→ **What this task involves**: What lines in the listing include "that"? Return a copy of each.

→ **Data for processing**:
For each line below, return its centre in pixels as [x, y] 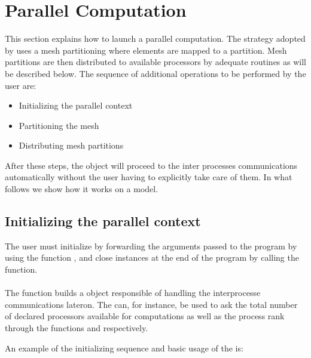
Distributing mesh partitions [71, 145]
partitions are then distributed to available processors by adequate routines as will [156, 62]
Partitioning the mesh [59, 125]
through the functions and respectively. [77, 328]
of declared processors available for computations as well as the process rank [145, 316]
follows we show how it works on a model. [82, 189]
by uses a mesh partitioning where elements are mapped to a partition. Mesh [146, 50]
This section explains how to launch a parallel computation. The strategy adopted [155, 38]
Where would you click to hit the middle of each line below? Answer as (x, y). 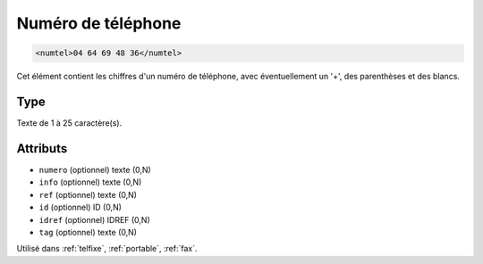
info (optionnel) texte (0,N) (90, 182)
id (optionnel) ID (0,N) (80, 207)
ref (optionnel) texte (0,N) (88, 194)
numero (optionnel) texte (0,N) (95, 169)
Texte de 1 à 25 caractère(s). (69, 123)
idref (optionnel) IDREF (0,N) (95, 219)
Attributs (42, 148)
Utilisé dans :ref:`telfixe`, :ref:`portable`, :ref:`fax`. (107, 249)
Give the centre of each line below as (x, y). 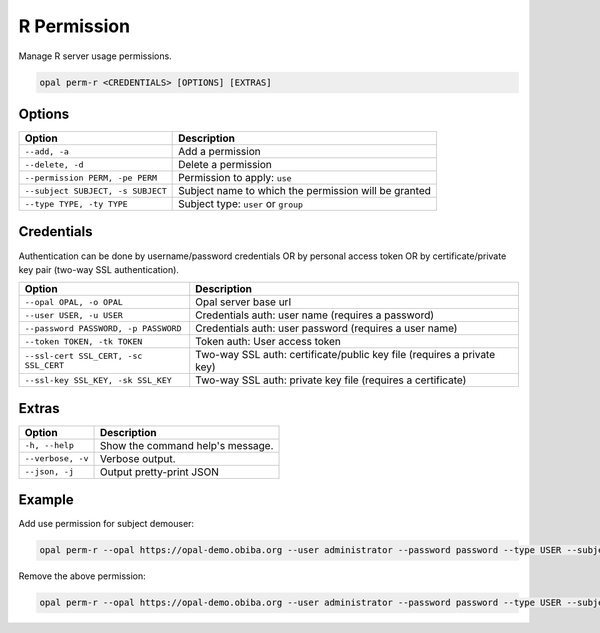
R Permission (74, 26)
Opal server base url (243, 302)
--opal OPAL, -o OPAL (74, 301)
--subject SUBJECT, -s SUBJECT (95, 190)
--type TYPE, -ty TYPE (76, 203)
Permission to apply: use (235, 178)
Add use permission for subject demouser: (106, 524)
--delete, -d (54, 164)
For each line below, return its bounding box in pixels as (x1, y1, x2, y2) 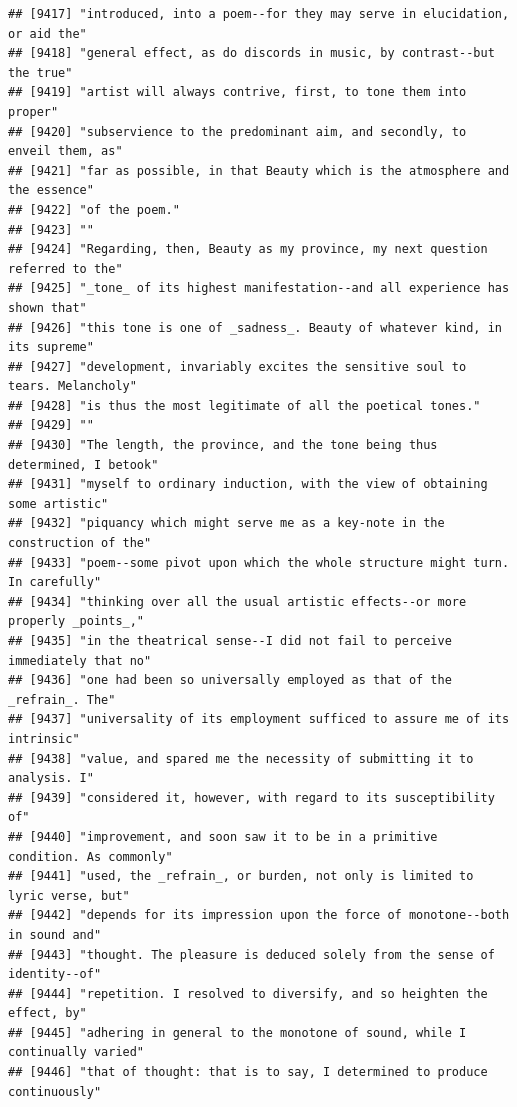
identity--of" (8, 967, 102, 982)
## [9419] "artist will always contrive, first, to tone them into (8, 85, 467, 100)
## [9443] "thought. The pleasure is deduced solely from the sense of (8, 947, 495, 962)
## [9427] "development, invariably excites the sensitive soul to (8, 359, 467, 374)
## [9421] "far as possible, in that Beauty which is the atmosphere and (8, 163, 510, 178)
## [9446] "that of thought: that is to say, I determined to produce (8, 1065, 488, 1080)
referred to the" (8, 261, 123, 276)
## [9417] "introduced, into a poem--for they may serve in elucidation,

→ **Written response**:
## [9421] "far as possible, in that Beauty which is the atmosphere and (8, 163, 510, 178)
## [9446] "that of thought: that is to say, I determined to produce (8, 1065, 488, 1080)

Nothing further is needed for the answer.